*About this exercise*. The records follow. Print, word for word, the first line through the "Colonia: La Cabaña (Colonia)" line.

--- The input ---

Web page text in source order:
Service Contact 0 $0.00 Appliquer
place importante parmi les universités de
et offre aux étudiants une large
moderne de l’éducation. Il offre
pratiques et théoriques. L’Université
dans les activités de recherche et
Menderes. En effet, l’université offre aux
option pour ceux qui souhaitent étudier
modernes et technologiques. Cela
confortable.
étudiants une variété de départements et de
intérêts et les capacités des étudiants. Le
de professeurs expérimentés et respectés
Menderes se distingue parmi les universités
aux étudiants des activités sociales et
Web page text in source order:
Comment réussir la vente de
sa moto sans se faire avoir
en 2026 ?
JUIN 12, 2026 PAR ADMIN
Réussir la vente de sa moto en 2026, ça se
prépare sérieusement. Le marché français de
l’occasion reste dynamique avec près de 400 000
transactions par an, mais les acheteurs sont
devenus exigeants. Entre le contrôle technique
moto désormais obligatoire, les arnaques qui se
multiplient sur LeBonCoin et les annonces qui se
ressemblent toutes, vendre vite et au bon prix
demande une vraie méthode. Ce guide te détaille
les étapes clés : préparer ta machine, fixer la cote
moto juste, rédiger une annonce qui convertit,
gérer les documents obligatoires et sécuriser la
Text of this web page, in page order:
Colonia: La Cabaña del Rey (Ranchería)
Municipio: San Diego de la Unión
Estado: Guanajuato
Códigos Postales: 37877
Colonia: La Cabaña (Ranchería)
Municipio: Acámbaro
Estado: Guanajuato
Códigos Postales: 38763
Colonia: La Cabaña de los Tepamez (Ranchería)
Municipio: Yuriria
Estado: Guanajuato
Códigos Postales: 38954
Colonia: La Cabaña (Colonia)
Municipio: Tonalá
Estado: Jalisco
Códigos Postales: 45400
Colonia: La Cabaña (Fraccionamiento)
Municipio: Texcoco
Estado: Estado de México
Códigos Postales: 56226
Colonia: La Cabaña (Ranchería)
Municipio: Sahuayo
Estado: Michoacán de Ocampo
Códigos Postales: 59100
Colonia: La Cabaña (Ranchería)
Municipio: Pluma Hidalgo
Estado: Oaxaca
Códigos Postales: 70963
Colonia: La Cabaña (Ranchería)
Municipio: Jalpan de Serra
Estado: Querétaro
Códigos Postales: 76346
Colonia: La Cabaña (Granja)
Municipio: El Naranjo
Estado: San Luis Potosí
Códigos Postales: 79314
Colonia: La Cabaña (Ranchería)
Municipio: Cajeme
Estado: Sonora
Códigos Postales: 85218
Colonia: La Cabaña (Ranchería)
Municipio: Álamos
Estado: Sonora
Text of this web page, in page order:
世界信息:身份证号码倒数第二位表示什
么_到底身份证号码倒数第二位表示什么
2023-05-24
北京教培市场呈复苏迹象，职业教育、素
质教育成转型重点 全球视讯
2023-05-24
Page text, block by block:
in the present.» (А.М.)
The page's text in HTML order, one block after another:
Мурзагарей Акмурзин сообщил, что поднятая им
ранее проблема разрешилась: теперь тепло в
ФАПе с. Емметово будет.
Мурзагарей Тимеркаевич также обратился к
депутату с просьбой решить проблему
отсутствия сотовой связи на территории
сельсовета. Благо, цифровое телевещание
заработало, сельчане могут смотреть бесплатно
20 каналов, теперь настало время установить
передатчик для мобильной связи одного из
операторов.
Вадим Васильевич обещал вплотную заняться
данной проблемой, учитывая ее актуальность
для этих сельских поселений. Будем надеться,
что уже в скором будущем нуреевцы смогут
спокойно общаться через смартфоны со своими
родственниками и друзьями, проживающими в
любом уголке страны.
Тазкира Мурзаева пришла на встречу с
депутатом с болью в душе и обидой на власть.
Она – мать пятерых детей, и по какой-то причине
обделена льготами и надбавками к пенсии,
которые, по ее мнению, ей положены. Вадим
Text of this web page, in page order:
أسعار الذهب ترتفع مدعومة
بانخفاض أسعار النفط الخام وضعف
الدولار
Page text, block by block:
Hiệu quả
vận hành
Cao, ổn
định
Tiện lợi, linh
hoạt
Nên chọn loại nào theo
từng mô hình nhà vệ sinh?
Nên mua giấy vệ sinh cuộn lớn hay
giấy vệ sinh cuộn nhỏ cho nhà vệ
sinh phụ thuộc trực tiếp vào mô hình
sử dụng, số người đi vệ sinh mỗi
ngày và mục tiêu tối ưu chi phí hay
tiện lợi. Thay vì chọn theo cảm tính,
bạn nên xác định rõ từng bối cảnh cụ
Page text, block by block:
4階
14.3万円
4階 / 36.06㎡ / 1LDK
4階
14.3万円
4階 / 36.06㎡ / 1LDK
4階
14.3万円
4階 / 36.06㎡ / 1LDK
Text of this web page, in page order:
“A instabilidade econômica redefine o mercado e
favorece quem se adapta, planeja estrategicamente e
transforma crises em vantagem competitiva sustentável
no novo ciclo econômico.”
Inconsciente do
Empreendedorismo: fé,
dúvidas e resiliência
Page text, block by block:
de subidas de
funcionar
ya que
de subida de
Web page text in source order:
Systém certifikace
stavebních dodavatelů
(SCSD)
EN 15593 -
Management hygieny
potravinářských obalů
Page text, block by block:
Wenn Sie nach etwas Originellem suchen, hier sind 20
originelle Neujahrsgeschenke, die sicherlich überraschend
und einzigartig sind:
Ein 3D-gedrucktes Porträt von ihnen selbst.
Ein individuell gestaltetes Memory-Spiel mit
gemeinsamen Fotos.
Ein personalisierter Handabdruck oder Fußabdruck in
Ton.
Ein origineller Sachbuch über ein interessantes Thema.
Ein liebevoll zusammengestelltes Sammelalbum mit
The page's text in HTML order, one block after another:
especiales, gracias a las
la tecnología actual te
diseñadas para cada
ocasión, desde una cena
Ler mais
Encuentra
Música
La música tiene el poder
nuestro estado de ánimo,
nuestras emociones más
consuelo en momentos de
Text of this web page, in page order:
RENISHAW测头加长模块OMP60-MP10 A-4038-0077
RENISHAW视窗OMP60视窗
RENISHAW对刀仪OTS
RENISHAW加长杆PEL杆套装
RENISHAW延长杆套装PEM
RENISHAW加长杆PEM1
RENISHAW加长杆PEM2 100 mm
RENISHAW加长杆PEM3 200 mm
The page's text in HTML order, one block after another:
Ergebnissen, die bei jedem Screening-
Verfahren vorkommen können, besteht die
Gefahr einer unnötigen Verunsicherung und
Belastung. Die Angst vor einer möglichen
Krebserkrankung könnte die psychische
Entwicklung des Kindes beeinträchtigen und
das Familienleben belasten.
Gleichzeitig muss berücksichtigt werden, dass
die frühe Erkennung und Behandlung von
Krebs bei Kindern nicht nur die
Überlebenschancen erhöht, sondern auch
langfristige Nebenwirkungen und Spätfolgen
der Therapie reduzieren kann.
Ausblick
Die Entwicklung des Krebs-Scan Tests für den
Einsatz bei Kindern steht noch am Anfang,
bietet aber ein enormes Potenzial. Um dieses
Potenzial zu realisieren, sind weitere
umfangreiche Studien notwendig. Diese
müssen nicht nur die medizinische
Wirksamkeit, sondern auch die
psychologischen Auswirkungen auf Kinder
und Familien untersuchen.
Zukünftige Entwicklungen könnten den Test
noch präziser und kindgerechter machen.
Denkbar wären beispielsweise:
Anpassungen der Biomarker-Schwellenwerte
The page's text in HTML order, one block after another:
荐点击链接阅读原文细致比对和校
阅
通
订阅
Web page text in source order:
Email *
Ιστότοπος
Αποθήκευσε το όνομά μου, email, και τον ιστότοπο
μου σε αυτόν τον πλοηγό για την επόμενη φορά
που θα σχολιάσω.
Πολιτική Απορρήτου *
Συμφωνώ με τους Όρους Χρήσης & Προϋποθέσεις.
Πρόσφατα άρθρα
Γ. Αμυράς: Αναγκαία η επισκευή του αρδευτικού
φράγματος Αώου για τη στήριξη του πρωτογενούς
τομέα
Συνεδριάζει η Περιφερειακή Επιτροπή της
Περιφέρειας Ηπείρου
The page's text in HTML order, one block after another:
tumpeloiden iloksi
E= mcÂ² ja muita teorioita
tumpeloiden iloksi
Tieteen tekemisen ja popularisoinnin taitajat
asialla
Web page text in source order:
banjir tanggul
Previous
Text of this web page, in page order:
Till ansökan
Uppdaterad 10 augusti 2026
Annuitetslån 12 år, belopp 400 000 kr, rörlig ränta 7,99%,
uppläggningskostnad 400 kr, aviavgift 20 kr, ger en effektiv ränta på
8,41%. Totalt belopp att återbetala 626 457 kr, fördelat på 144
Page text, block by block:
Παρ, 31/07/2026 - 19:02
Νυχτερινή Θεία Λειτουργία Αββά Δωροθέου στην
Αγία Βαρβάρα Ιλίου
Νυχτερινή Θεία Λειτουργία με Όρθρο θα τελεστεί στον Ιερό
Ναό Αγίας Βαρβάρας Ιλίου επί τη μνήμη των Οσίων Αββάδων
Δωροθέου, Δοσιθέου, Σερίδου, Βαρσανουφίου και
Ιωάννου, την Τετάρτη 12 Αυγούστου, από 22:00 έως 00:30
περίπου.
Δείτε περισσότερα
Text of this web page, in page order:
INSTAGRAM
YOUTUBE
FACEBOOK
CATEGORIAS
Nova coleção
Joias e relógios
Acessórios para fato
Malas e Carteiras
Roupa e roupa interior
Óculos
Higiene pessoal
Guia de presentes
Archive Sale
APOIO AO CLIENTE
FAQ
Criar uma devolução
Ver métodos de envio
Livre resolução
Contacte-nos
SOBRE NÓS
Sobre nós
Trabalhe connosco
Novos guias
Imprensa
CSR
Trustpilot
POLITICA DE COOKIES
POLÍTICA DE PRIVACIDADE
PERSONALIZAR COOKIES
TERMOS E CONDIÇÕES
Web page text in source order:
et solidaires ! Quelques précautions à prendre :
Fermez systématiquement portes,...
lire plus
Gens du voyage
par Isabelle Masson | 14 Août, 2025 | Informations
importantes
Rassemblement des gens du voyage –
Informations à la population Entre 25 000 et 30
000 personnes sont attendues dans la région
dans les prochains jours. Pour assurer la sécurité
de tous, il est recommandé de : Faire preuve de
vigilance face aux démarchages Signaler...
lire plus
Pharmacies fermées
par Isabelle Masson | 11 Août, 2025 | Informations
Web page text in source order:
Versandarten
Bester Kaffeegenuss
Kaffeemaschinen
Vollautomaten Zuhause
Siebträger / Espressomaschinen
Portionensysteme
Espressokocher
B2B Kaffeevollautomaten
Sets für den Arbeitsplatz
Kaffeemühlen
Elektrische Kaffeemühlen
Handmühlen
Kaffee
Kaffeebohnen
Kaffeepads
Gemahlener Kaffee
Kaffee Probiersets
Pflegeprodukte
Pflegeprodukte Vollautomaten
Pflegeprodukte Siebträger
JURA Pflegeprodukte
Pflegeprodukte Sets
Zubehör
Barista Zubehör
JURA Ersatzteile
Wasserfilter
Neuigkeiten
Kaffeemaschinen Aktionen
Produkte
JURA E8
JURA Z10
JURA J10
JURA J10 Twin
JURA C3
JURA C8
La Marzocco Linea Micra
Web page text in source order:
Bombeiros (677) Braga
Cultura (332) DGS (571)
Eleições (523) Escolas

---

*Output of the task*.
Web page text in source order:
Service Contact 0 $0.00 Appliquer
place importante parmi les universités de
et offre aux étudiants une large
moderne de l’éducation. Il offre
pratiques et théoriques. L’Université
dans les activités de recherche et
Menderes. En effet, l’université offre aux
option pour ceux qui souhaitent étudier
modernes et technologiques. Cela
confortable.
étudiants une variété de départements et de
intérêts et les capacités des étudiants. Le
de professeurs expérimentés et respectés
Menderes se distingue parmi les universités
aux étudiants des activités sociales et
Web page text in source order:
Comment réussir la vente de
sa moto sans se faire avoir
en 2026 ?
JUIN 12, 2026 PAR ADMIN
Réussir la vente de sa moto en 2026, ça se
prépare sérieusement. Le marché français de
l’occasion reste dynamique avec près de 400 000
transactions par an, mais les acheteurs sont
devenus exigeants. Entre le contrôle technique
moto désormais obligatoire, les arnaques qui se
multiplient sur LeBonCoin et les annonces qui se
ressemblent toutes, vendre vite et au bon prix
demande une vraie méthode. Ce guide te détaille
les étapes clés : préparer ta machine, fixer la cote
moto juste, rédiger une annonce qui convertit,
gérer les documents obligatoires et sécuriser la
Text of this web page, in page order:
Colonia: La Cabaña del Rey (Ranchería)
Municipio: San Diego de la Unión
Estado: Guanajuato
Códigos Postales: 37877
Colonia: La Cabaña (Ranchería)
Municipio: Acámbaro
Estado: Guanajuato
Códigos Postales: 38763
Colonia: La Cabaña de los Tepamez (Ranchería)
Municipio: Yuriria
Estado: Guanajuato
Códigos Postales: 38954
Colonia: La Cabaña (Colonia)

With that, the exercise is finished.